= What you need to do =
Extract only the lines from the start of the entries below to the line with "of this part.", inclusive; omit every picture.

- - -

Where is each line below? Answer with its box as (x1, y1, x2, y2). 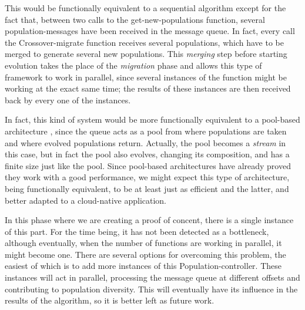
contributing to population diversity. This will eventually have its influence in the (5, 282, 298, 295)
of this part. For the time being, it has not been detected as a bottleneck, (5, 225, 269, 237)
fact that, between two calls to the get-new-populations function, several (5, 13, 265, 25)
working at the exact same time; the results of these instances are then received (5, 82, 291, 95)
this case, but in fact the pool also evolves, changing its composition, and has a (5, 148, 290, 160)
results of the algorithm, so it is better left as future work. (5, 294, 214, 306)
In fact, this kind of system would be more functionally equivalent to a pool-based (5, 113, 300, 126)
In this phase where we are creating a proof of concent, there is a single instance (5, 214, 294, 226)

- - -

= Task output =
Where is each line below? Answer with its box as (x1, y1, x2, y2). 
contributing to population diversity. This will eventually have its influence in the (5, 282, 298, 295)
of this part. For the time being, it has not been detected as a bottleneck, (5, 225, 269, 237)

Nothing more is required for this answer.